◆ Action item
Set down the full listing that follows, word for word.

◆ Entries provided
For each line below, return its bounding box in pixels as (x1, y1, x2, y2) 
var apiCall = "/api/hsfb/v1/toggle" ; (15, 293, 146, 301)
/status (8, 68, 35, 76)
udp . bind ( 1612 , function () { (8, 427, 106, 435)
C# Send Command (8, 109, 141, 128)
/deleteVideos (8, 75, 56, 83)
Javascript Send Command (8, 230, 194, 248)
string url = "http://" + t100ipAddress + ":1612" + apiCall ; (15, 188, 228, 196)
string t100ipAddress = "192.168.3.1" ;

◆ Answer to the exercise
For each line below, return its bounding box in pixels as (x1, y1, x2, y2) 
var apiCall = "/api/hsfb/v1/toggle" ; (15, 293, 146, 301)
/status (8, 68, 35, 76)
udp . bind ( 1612 , function () { (8, 427, 106, 435)
C# Send Command (8, 109, 141, 128)
/deleteVideos (8, 75, 56, 83)
Javascript Send Command (8, 230, 194, 248)
string url = "http://" + t100ipAddress + ":1612" + apiCall ; (15, 188, 228, 196)
string t100ipAddress = "192.168.3.1" ;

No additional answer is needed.